Patrice Stech and her familyPersistence leads to a cure

Patrice and her husband relentlessly searched the internet for a better solution. Her husband was the first to suggest FMT. Friends in the medical field backed his suggestion, but because her previous doctor had said she wasn't a candidate, Patrice dismissed the idea.

Then, Patrice's husband found a link to Dr. Jackson and The University of Kansas Health System. Patrice agreed to a visit and learned that FMT offered great potential to stop her C. difficile infections once and for all.

"When I met Dr. Jackson and her nurse, Max, they were so excited for me," Patrice said. "Dr. Jackson was straightforward.

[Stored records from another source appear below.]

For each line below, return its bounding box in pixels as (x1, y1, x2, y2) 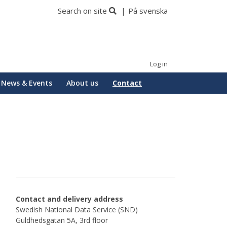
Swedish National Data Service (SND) (16, 205, 138, 214)
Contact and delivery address (16, 194, 123, 204)
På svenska (128, 6, 168, 16)
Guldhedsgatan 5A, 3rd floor (16, 215, 108, 225)
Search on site (58, 6, 107, 16)
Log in (150, 60, 168, 68)
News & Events (1, 78, 52, 88)
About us (66, 78, 98, 88)
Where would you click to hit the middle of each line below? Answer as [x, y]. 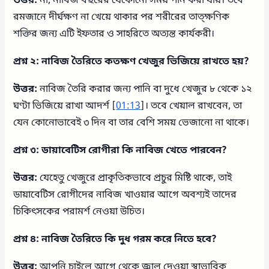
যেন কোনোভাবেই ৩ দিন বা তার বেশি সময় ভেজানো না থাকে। [131, 123]
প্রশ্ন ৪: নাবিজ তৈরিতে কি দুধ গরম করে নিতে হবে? [115, 239]
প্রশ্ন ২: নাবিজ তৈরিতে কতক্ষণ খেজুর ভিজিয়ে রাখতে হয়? [131, 62]
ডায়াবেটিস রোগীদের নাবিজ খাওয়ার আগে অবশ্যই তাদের [125, 195]
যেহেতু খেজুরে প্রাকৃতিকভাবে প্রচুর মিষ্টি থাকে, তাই [135, 178]
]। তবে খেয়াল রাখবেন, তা [192, 106]
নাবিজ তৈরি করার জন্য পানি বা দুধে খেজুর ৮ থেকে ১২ [145, 89]
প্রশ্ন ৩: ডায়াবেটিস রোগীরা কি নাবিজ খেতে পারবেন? [120, 150]
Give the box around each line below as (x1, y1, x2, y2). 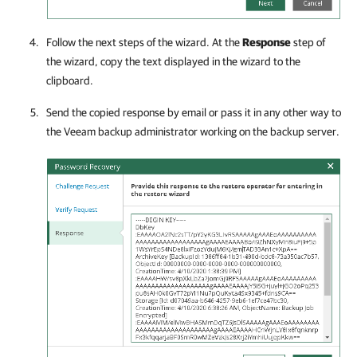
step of (291, 36, 325, 49)
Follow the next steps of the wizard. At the (46, 36, 242, 49)
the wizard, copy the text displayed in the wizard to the (46, 55, 300, 68)
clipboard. (46, 74, 93, 87)
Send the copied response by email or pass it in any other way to (46, 106, 341, 119)
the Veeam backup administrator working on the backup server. (46, 125, 339, 138)
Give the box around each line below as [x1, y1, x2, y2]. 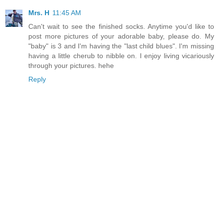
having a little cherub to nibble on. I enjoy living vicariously [28, 52, 214, 60]
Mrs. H [28, 9, 49, 17]
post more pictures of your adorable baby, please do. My [28, 32, 214, 41]
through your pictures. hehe [28, 62, 114, 70]
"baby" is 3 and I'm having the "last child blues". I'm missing [28, 42, 214, 50]
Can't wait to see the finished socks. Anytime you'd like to [28, 22, 214, 31]
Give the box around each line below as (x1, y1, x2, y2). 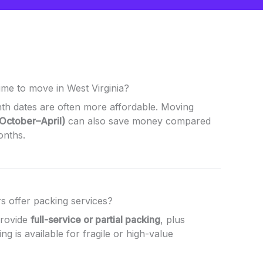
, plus (160, 213, 185, 225)
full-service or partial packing (31, 213, 160, 225)
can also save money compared (65, 114, 211, 127)
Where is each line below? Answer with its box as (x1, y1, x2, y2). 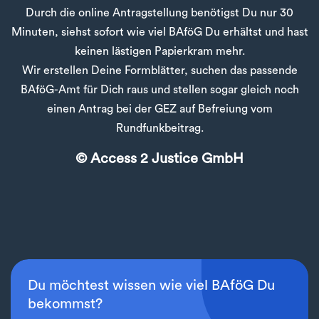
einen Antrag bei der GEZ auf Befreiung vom (46, 103, 273, 115)
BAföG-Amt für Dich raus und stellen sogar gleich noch (20, 84, 299, 96)
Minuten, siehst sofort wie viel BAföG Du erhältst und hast (11, 26, 308, 38)
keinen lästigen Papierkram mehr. (74, 46, 245, 58)
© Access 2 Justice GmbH (75, 152, 244, 167)
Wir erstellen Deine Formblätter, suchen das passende (21, 65, 298, 77)
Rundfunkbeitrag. (115, 122, 204, 135)
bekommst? (28, 297, 103, 312)
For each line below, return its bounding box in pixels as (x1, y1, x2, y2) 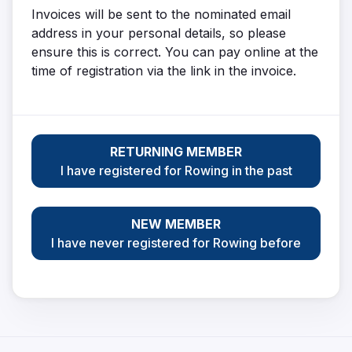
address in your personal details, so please (31, 24, 286, 41)
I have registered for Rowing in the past (60, 162, 292, 178)
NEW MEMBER (131, 215, 221, 232)
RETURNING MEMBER (110, 143, 242, 159)
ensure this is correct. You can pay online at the (31, 43, 318, 60)
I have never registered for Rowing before (51, 234, 301, 251)
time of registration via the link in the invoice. (31, 62, 296, 79)
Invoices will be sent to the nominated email (31, 5, 291, 22)
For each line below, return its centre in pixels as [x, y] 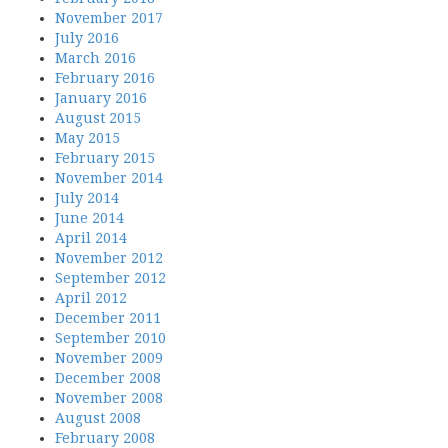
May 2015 [87, 138]
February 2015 [105, 158]
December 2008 [108, 378]
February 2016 [105, 78]
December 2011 [108, 318]
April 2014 [91, 238]
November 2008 [109, 398]
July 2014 [87, 198]
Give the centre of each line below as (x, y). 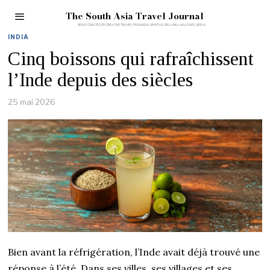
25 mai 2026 (32, 102)
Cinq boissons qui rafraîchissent (131, 58)
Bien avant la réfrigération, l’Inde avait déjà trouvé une (134, 252)
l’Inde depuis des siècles (101, 80)
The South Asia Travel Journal (135, 16)
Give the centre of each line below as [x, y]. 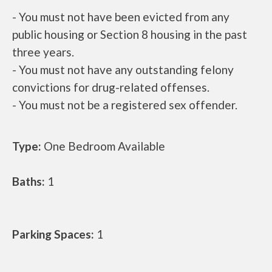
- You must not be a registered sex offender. [125, 105]
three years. [43, 52]
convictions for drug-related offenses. [111, 87]
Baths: [29, 182]
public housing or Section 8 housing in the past [130, 35]
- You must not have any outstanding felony [123, 70]
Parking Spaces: [53, 234]
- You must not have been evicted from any [121, 17]
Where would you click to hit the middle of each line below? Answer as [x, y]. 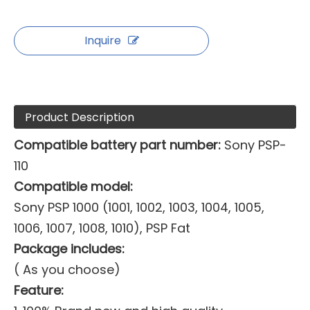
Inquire [102, 40]
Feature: [39, 290]
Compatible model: [73, 186]
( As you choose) [67, 270]
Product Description [80, 117]
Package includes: [69, 249]
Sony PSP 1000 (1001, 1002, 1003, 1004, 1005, [139, 207]
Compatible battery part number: [117, 145]
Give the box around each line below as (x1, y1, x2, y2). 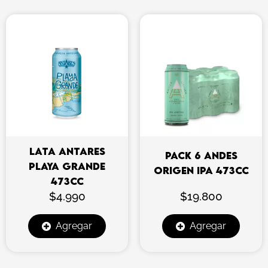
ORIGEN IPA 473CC (153, 165, 249, 177)
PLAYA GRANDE (29, 160, 105, 172)
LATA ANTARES (29, 145, 105, 157)
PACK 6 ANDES (165, 150, 237, 162)
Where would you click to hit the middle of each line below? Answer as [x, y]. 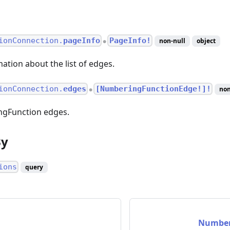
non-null [172, 41]
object [206, 41]
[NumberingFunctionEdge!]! [153, 89]
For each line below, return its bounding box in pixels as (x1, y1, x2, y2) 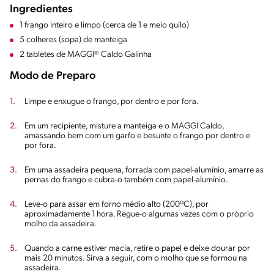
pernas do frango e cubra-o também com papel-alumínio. (24, 175, 229, 185)
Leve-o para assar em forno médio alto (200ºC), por (24, 199, 209, 209)
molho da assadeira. (24, 219, 98, 229)
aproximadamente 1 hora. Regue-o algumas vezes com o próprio (24, 209, 254, 219)
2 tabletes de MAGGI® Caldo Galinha (20, 50, 154, 59)
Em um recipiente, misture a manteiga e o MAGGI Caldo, (24, 121, 224, 131)
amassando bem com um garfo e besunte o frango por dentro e (24, 131, 250, 141)
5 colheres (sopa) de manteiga (20, 35, 129, 45)
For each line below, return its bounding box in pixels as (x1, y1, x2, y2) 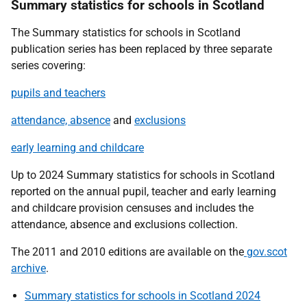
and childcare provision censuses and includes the (11, 201, 254, 214)
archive (11, 262, 46, 275)
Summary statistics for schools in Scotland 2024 (25, 289, 260, 302)
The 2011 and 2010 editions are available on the (11, 245, 244, 258)
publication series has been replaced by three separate (11, 42, 272, 56)
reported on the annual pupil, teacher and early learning (11, 185, 276, 198)
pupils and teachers (11, 86, 106, 99)
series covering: (11, 59, 86, 72)
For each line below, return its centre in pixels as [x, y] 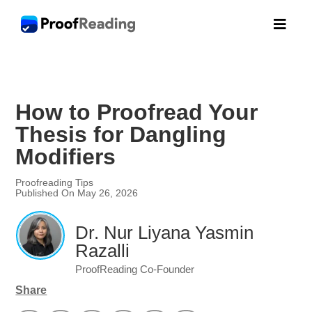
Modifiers [66, 157]
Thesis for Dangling [121, 134]
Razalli [102, 251]
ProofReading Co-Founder [134, 269]
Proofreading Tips [55, 182]
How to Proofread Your [137, 112]
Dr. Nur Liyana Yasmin [164, 233]
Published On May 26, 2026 [77, 193]
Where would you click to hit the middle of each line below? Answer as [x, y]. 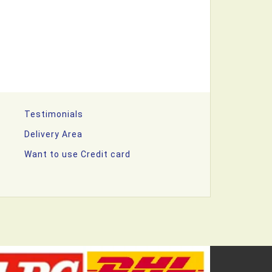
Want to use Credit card [77, 154]
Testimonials [54, 114]
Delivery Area [53, 134]
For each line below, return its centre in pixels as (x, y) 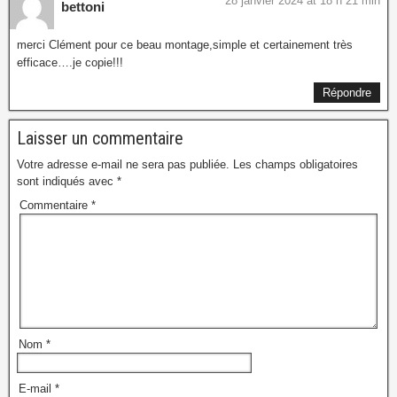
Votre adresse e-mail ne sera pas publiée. (123, 164)
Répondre (347, 92)
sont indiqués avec (67, 181)
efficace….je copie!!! (70, 62)
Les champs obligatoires (296, 164)
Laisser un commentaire (100, 138)
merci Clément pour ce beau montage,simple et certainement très (185, 44)
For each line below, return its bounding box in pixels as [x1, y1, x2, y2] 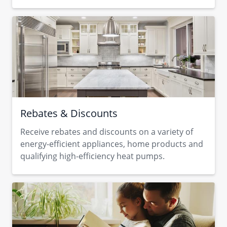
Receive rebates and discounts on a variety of [20, 126, 193, 137]
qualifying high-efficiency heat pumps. [20, 150, 165, 162]
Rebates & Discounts [20, 106, 118, 120]
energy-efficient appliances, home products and [20, 138, 203, 149]
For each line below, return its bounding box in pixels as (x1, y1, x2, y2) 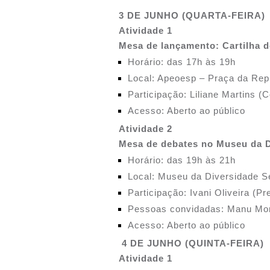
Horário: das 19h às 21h (128, 155, 236, 165)
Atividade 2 (119, 124, 172, 134)
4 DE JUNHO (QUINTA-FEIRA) (122, 238, 264, 248)
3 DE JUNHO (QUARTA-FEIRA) (119, 10, 265, 20)
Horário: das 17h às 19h (128, 57, 236, 67)

She told me the hardest thing I would have to do is find a donor. After that, they would take care of the rest."

There is a screening process that includes reviewing the donor's history and obtaining blood work and stool studies. Patrice turned to her sister-in-law, who agreed. The morning of Patrice's procedure, her sister-in-law provided the stool sample, and Patrice took it with her.

"The sample can be deposited through a nasogastric tube, enema, colonoscopy or pill," Dr. Jackson said. "We have seen the highest success rate via colonoscopy at this time."

OpenBiome supplies healthy samples

Unlike Patrice, patients no longer bear the responsibility to identify a donor. The University of Kansas Health System now subscribes to OpenBiome, a stool bank that operates much like a blood bank. Established in 2012, OpenBiome identifies donors and performs all testing.

"Some patients, such as the elderly, don't have anyone they can ask," Dr. Jackson said. "Further, if a family or friend agreed to donate, they may incur the costs of testing because insurance does not always cover it. OpenBiome removes all those barriers."

Success rates are high

Most of Dr. Jackson's FMT patients are referrals who have had three recurrences after their initial C. difficile infection. At that point, antibiotics only work about 35 percent of the time. There is an 80 to 90 percent success rate with FMT.

Most patients feel better within a few days of their treatment. Typically, one transplant procedure is enough.

Patrice's last C. difficile infection was in September 2016. Today, she is celebrating a year of being healthy and free of recurrences.

"FMT may sound weird and gross, but it really is the best decision," Patrice said. "I feel awesome. I'm a normal person now."